Bien sûr, chaque entreprise a son propre contexte. Toutes n’ont pas la même capacité financière pour réaliser des acquisitions de 500 millions de dollars. Mais le principe reste valable à plus petite échelle : identifier des technologies ou des activités complémentaires qui génèrent déjà du chiffre d’affaires et qui renforcent la proposition de valeur principale.

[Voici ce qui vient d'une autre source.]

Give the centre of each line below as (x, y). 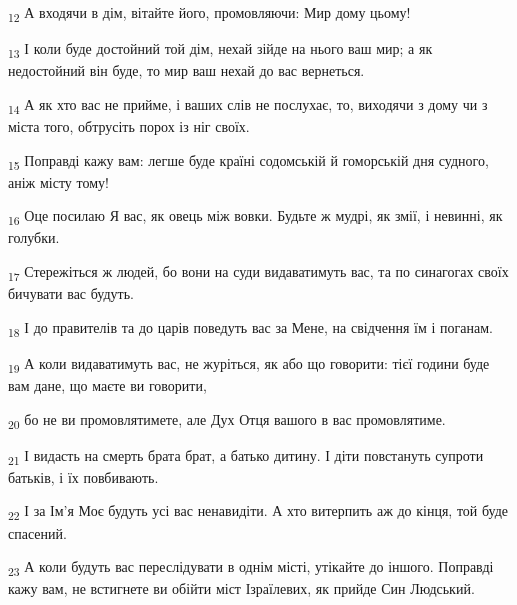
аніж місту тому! (58, 181)
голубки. (34, 237)
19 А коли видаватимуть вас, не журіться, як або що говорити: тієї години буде (249, 364)
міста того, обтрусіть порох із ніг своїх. (129, 125)
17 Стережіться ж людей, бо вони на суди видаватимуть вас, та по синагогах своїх (258, 272)
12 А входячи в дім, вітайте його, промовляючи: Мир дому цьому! (209, 13)
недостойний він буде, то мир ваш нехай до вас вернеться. (186, 70)
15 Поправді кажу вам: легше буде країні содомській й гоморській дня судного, (248, 161)
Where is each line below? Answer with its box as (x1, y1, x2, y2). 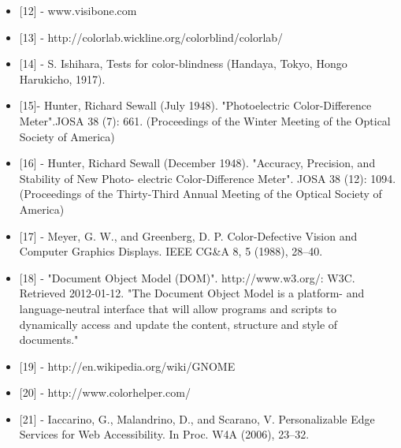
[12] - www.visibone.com (19, 2, 137, 18)
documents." (19, 331, 79, 348)
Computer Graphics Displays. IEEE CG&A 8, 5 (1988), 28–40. (19, 243, 323, 259)
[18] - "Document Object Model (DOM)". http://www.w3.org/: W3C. (19, 269, 355, 286)
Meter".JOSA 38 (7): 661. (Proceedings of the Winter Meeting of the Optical (19, 112, 391, 129)
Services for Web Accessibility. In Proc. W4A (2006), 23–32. (19, 426, 310, 442)
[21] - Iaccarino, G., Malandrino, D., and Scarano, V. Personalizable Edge (19, 410, 375, 427)
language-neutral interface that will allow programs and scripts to (19, 300, 336, 316)
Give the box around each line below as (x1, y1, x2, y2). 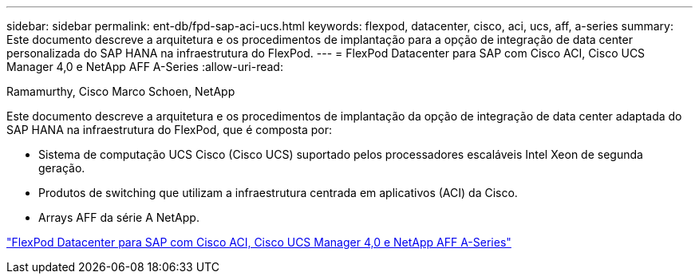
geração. (38, 161, 85, 175)
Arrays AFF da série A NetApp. (38, 211, 199, 224)
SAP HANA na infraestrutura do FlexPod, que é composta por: (6, 123, 333, 136)
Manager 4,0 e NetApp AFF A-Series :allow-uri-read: (6, 60, 283, 73)
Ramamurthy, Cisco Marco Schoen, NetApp (6, 85, 235, 98)
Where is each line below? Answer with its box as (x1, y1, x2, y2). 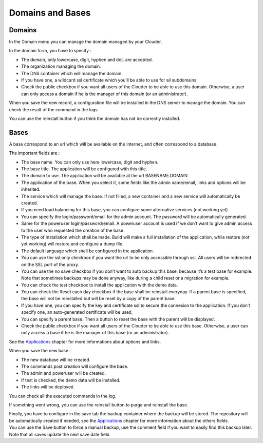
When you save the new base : (9, 348, 71, 354)
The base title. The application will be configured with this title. (21, 166, 147, 172)
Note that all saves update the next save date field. (9, 431, 111, 437)
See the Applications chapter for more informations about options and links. (9, 339, 161, 344)
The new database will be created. (21, 357, 91, 362)
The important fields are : (9, 150, 60, 156)
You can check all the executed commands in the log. (9, 393, 116, 399)
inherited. (21, 186, 41, 192)
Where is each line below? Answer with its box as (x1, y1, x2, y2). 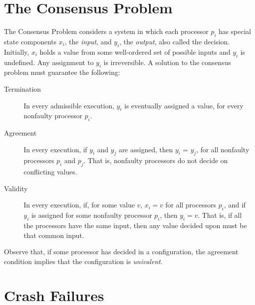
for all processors (165, 200, 217, 210)
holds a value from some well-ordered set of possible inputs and (39, 46, 230, 57)
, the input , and (64, 36, 112, 46)
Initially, (4, 46, 29, 57)
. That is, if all (197, 210, 242, 220)
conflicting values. (24, 167, 77, 177)
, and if (223, 200, 246, 210)
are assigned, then (119, 144, 173, 154)
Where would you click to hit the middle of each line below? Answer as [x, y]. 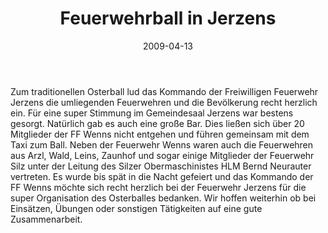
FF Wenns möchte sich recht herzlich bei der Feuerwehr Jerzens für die [158, 187]
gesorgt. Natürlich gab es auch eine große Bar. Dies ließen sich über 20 [157, 123]
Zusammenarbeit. [46, 219]
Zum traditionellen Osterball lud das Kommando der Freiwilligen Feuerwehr [164, 91]
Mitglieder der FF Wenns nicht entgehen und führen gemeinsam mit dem [160, 134]
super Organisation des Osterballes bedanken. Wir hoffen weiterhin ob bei [163, 198]
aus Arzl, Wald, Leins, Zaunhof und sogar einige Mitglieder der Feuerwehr [162, 155]
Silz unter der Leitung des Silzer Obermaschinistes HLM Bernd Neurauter [161, 166]
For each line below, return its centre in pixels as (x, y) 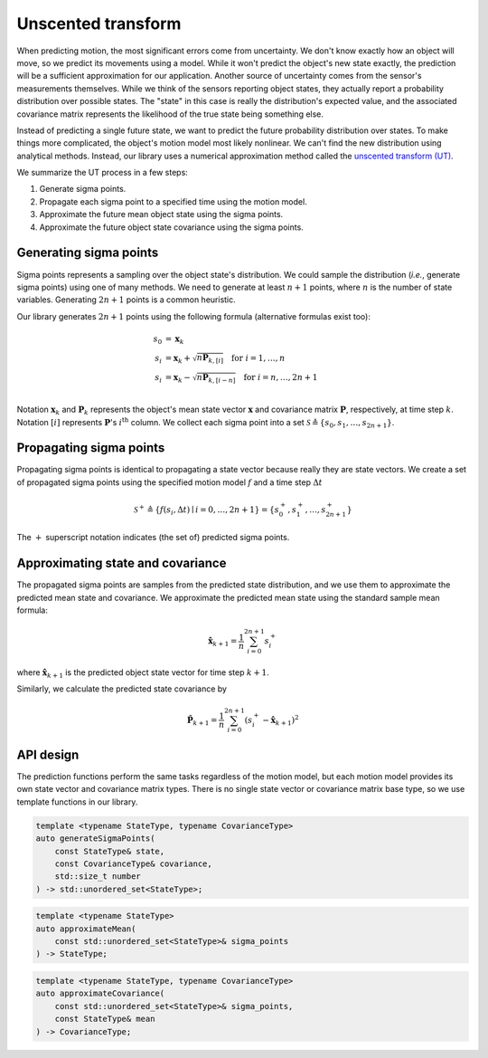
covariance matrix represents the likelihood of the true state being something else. (170, 114)
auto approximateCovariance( (100, 994)
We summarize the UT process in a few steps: (103, 173)
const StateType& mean (105, 1019)
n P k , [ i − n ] (216, 378)
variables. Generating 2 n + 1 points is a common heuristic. (127, 300)
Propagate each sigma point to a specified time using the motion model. (173, 201)
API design (48, 754)
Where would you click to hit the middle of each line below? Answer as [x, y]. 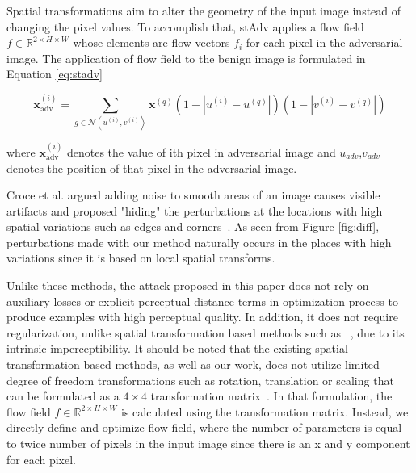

Perspectives et enjeux à surveiller

Dans les mois à venir, plusieurs éléments mériteront une attention particulière. La manière dont Joby communiquera sur les synergies entre Resonant et ses programmes de VTOL hybrides donnera une idée de la profondeur de l’intégration. Les résultats financiers de la nouvelle division défense seront également scrutés, tout comme l’évolution des contrats gouvernementaux.

Sur le front civil, la progression vers la certification reste le sujet numéro un. Chaque jalon franchi dans ce domaine renforce la crédibilité de l’ensemble de la stratégie. À l’inverse, d’éventuels retards pourraient faire peser davantage de pression sur la branche défense pour compenser.

Enfin, l’acceptation sociale et réglementaire des air taxis dans les grandes métropoles continuera de conditionner le succès à long terme. La technologie progresse, les démonstrations s’enchaînent, mais le passage à l’échelle commerciale reste un défi collectif qui dépasse largement Joby. L’acquisition de Resonant ne change pas cette réalité, mais elle offre à l’entreprise un temps d’avance et une assise plus solide pour l’affronter.

En définitive, l’opération annoncée le 11 août 2026 marque une étape importante dans la transformation de Joby Aviation. D’une pure play eVTOL, la société évolue vers un acteur dual, capable de servir à la fois le marché de la mobilité urbaine et celui de la défense. Cette évolution n’est pas sans risques, mais elle s’inscrit dans une logique déjà amorcée et qui semble cohérente avec les contraintes du secteur. Les prochains chapitres de cette histoire se joueront autant dans les hangars de certification que dans les programmes classifiés, et c’est précisément cette dualité qui rend le parcours de Joby particulièrement fascinant à suivre.